Task directions: Retype each entry verbatim. Do not include the images.

Records:
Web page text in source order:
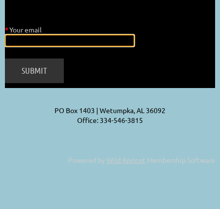
*Your email
PO Box 1403 | Wetumpka, AL 36092
Office: 334-546-3815
Powered byWild Apricot Membership Software
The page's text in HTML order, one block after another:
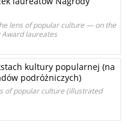
lens of popular culture — on the
laureates
kultury popularnej (na
podróżniczych)
of popular culture (illustrated
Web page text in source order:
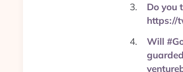
Do you
https://
Will
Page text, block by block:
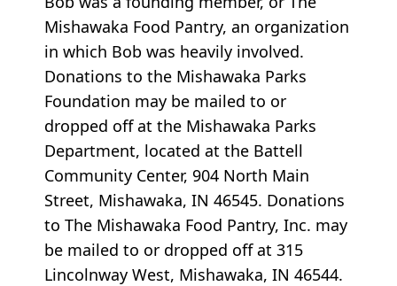
Mishawaka Food Pantry, an organization
in which Bob was heavily involved.
Donations to the Mishawaka Parks
Foundation may be mailed to or
dropped off at the Mishawaka Parks
Department, located at the Battell
Community Center, 904 North Main
Street, Mishawaka, IN 46545. Donations
to The Mishawaka Food Pantry, Inc. may
be mailed to or dropped off at 315
Lincolnway West, Mishawaka, IN 46544.
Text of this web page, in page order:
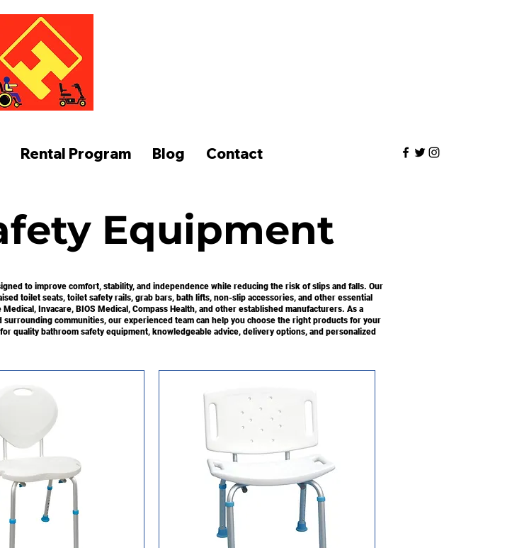
Rental Program Blog Contact
Equipment
to improve comfort, stability, and independence while reducing the risk of slips and falls. Our
toilet seats, toilet safety rails, grab bars, bath lifts, non-slip accessories, and other essential
Invacare, BIOS Medical, Compass Health, and other established manufacturers. As a
communities, our experienced team can help you choose the right products for your
quality bathroom safety equipment, knowledgeable advice, delivery options, and personalized
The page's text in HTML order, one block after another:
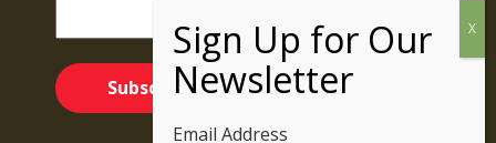
Email Address
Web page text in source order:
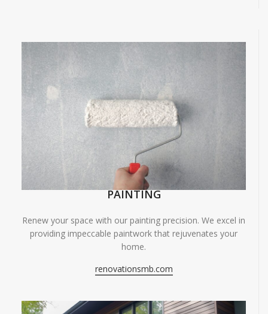
PAINTING
Renew your space with our painting precision. We excel in
providing impeccable paintwork that rejuvenates your
home.
renovationsmb.com
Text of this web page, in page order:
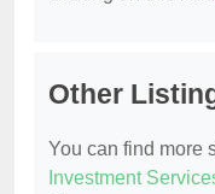
Other
You can find more
Investment
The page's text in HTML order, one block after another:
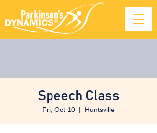
Speech Class
Fri, Oct 10
  |
Huntsville

Solution to this exercise:
Web page text in source order:
*Your email
PO Box 1403 | Wetumpka, AL 36092
Office: 334-546-3815
Powered byWild Apricot Membership Software
The page's text in HTML order, one block after another:
lens of popular culture — on the
laureates
kultury popularnej (na
podróżniczych)
of popular culture (illustrated
Web page text in source order:
Do you
https://
Will
Page text, block by block:
Mishawaka Food Pantry, an organization
in which Bob was heavily involved.
Donations to the Mishawaka Parks
Foundation may be mailed to or
dropped off at the Mishawaka Parks
Department, located at the Battell
Community Center, 904 North Main
Street, Mishawaka, IN 46545. Donations
to The Mishawaka Food Pantry, Inc. may
be mailed to or dropped off at 315
Lincolnway West, Mishawaka, IN 46544.
Text of this web page, in page order:
Rental Program Blog Contact
Equipment
to improve comfort, stability, and independence while reducing the risk of slips and falls. Our
toilet seats, toilet safety rails, grab bars, bath lifts, non-slip accessories, and other essential
Invacare, BIOS Medical, Compass Health, and other established manufacturers. As a
communities, our experienced team can help you choose the right products for your
quality bathroom safety equipment, knowledgeable advice, delivery options, and personalized
The page's text in HTML order, one block after another:
Email Address
Web page text in source order:
PAINTING
Renew your space with our painting precision. We excel in
providing impeccable paintwork that rejuvenates your
home.
renovationsmb.com
Text of this web page, in page order:
Other
You can find more
Investment
The page's text in HTML order, one block after another:
Speech Class
Fri, Oct 10
  |
Huntsville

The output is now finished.